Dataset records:
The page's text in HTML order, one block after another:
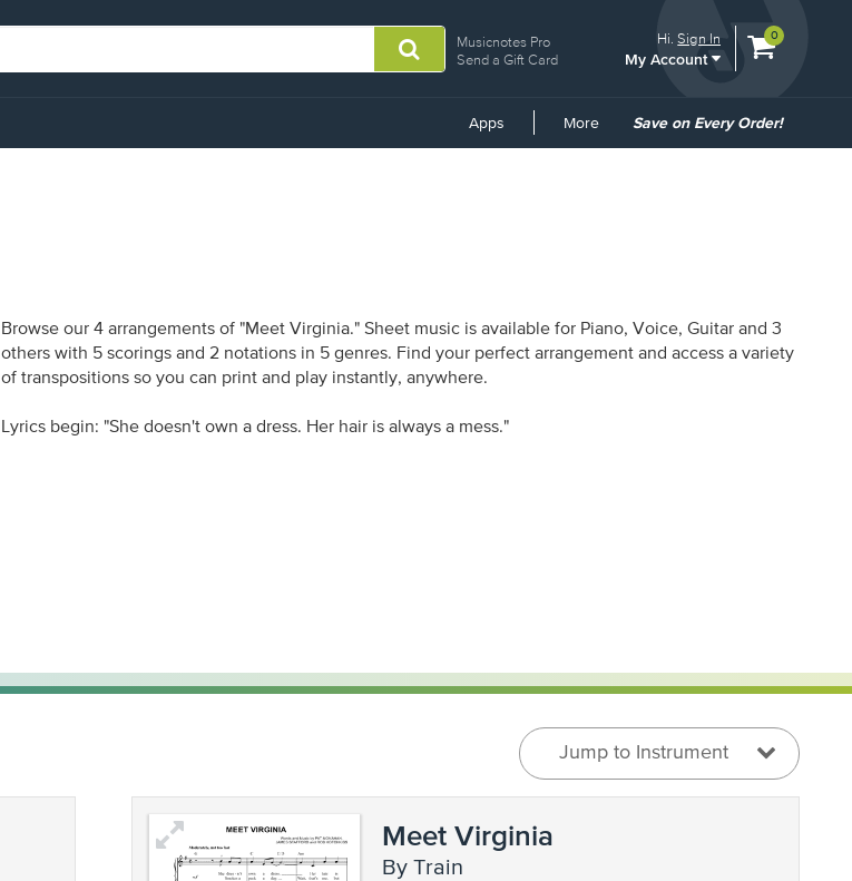
Musicnotes Pro
Send a Gift Card
Hi.Sign In
My Account
View
0
Apps More
Common
Save on Every Order!
Browse our 4 arrangements of "Meet Virginia." Sheet music is available for Piano, Voice, Guitar and 3
others with 5 scorings and 2 notations in 5 genres. Find your perfect arrangement and access a variety
of transpositions so you can print and play instantly, anywhere.
Lyrics begin: "She doesn't own a dress. Her hair is always a mess."
Jump to Instrument
Meet Virginia
by Train

### WORK INSTRUCTION
Word for word, give again the lines from the first entry to the line with "Save on Every Order!", inclusive. Exclude the pictures.

### WRITTEN ANSWER
The page's text in HTML order, one block after another:
Musicnotes Pro
Send a Gift Card
Hi.Sign In
My Account
View
0
Apps More
Common
Save on Every Order!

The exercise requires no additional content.